5.2 Login to the master node of authentication-operator pod:
$ oc debug -q no/<cluster-name>-jbtql-control-plane-1 sh-4.4# chroot /host sh-5.1# sh-5.1# crictl ps --name=authentication-operator$ # on the master, find the container ID of the authentication-operator pod CONTAINER IMAGE CREATED STATE NAME ATTEMPT POD ID POD 5f9684c7ab1d6 5010307ef85648e2387e9e13ebc7c040e832c7bd262529f51c0015b0a50a85f5 6 hours ago Running authentication-operator 1 ad842631a17c3 authentication-operator-55dcfd854-rmpqm sh-5.1# crictl inspect 5f9684c7ab1d6 | grep pid # find the PID of the authentication-operator container "pid": 10066,
5.3 Enter to the network namespace of the authentication-operator process
sh-5.1# nsenter -t 10066 -n /bin/bash # Now we entered to the network namespace of the authentication-operator process.
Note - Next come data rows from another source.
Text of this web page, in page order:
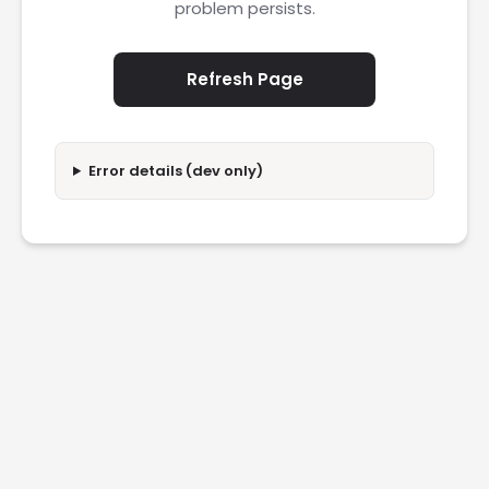
problem persists.
Refresh Page
Error details (dev only)
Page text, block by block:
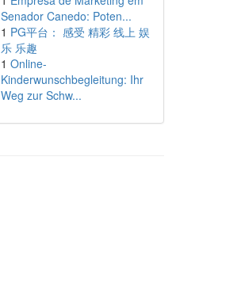
Senador Canedo: Poten...
1 PG平台： 感受 精彩 线上 娱
乐 乐趣
1 Online-
Kinderwunschbegleitung: Ihr
Weg zur Schw...
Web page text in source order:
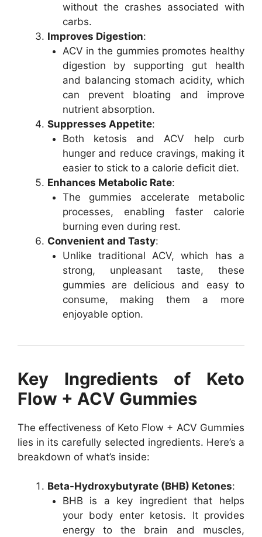
without the crashes associated with
carbs.
Improves Digestion:
ACV in the gummies promotes healthy
digestion by supporting gut health
and balancing stomach acidity, which
can prevent bloating and improve
nutrient absorption.
Suppresses Appetite:
Both ketosis and ACV help curb
hunger and reduce cravings, making it
easier to stick to a calorie deficit diet.
Enhances Metabolic Rate:
The gummies accelerate metabolic
processes, enabling faster calorie
burning even during rest.
Convenient and Tasty:
Unlike traditional ACV, which has a
strong, unpleasant taste, these
gummies are delicious and easy to
consume, making them a more
enjoyable option.
Key Ingredients of Keto
Flow + ACV Gummies
The effectiveness of Keto Flow + ACV Gummies
lies in its carefully selected ingredients. Here’s a
breakdown of what’s inside:
Beta-Hydroxybutyrate (BHB) Ketones:
BHB is a key ingredient that helps
your body enter ketosis. It provides
energy to the brain and muscles,
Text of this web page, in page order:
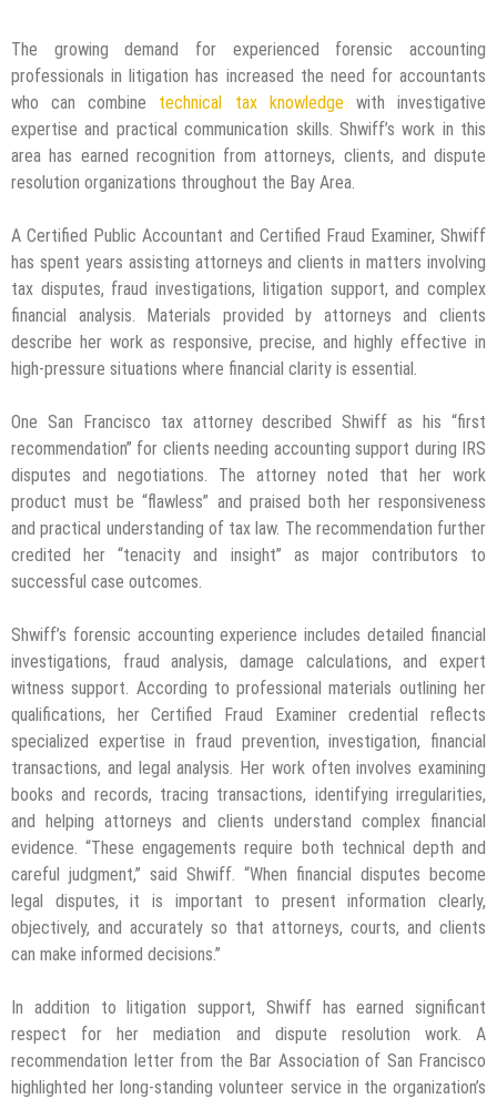
The growing demand for experienced forensic accounting
professionals in litigation has increased the need for accountants
who can combine technical tax knowledgewith investigative
expertise and practical communication skills. Shwiff’s work in this
area has earned recognition from attorneys, clients, and dispute
resolution organizations throughout the Bay Area.
A Certified Public Accountant and Certified Fraud Examiner, Shwiff
has spent years assisting attorneys and clients in matters involving
tax disputes, fraud investigations, litigation support, and complex
financial analysis. Materials provided by attorneys and clients
describe her work as responsive, precise, and highly effective in
high-pressure situations where financial clarity is essential.
One San Francisco tax attorney described Shwiff as his “first
recommendation” for clients needing accounting support during IRS
disputes and negotiations. The attorney noted that her work
product must be “flawless” and praised both her responsiveness
and practical understanding of tax law. The recommendation further
credited her “tenacity and insight” as major contributors to
successful case outcomes.
Shwiff’s forensic accounting experience includes detailed financial
investigations, fraud analysis, damage calculations, and expert
witness support. According to professional materials outlining her
qualifications, her Certified Fraud Examiner credential reflects
specialized expertise in fraud prevention, investigation, financial
transactions, and legal analysis. Her work often involves examining
books and records, tracing transactions, identifying irregularities,
and helping attorneys and clients understand complex financial
evidence. “These engagements require both technical depth and
careful judgment,” said Shwiff. “When financial disputes become
legal disputes, it is important to present information clearly,
objectively, and accurately so that attorneys, courts, and clients
can make informed decisions.”
In addition to litigation support, Shwiff has earned significant
respect for her mediation and dispute resolution work. A
recommendation letter from the Bar Association of San Francisco
highlighted her long-standing volunteer service in the organization’s

Run below monitor: # while true; do date; netstat --tcp --numeric --program | grep -e State -e "10.0.152.122"; echo; sleep 10; done
The `while` loop script outputs very frequent entries to the proxy server, not as AUTH-363 intends to fix to be 1 hour per once. As above shown, 10.129.0.6 is the authentication-operator pod IP, 10.0.152.122 is the proxy server:
Fri Jul 28 09:40:12 UTC 2023 Proto Recv-Q Send-Q Local Address Foreign Address State PID/Program name tcp 0 0 10.129.0.6:36254 10.0.152.122:3130 TIME_WAIT - Fri Jul 28 09:40:22 UTC 2023 Proto Recv-Q Send-Q Local Address Foreign Address State PID/Program name tcp 0 0 10.129.0.6:35970 10.0.152.122:3130 TIME_WAIT - ... Fri Jul 28 09:41:12 UTC 2023 Proto Recv-Q Send-Q Local Address Foreign Address State PID/Program name tcp 0 0 10.129.0.6:35970 10.0.152.122:3130 TIME_WAIT - Fri Jul 28 09:41:32 UTC 2023 Proto Recv-Q Send-Q Local Address Foreign Address State PID/Program name tcp 0 0 10.129.0.6:36342 10.0.152.122:3130 TIME_WAIT -
Actual results:
First,`oc get proxy cluster -o yaml` shows noProxy includes 10.0.0.0/16, and nslookup oauth route returns 10.0.176.195. 10.0.176.195 falls in the net address 10.0.0.0/16. But the netstat still shows it has frequent entries to the proxy server 10.0.152.122:3130.
Second, the frequency is very high, not the expected 1 hour implemented in AUTH-363.
Expected results:
Given the oauth route's resolved IP "10.0.176.195" falls in the net address "10.0.0.0/16" included in noProxy, `netstat` should show no entries to the proxy server 10.0.152.122:3130, let alone so frequent entries.
Additional info:
My cluster is: https://mastern-jenkins-csb-openshift-qe.apps.ocp-c1.prod.psi.redhat.com/job/ocp-common/job/Flexy-install/221575/ . The admin kubeconfig is: https://mastern-jenkins-csb-openshift-qe.apps.ocp-c1.prod.psi.redhat.com/job/ocp-common/job/Flexy-install/221575/artifact/workdir/install-dir/auth/kubeconfig . I preserve this cluster 30 hours (max allowed) for Developer to debug.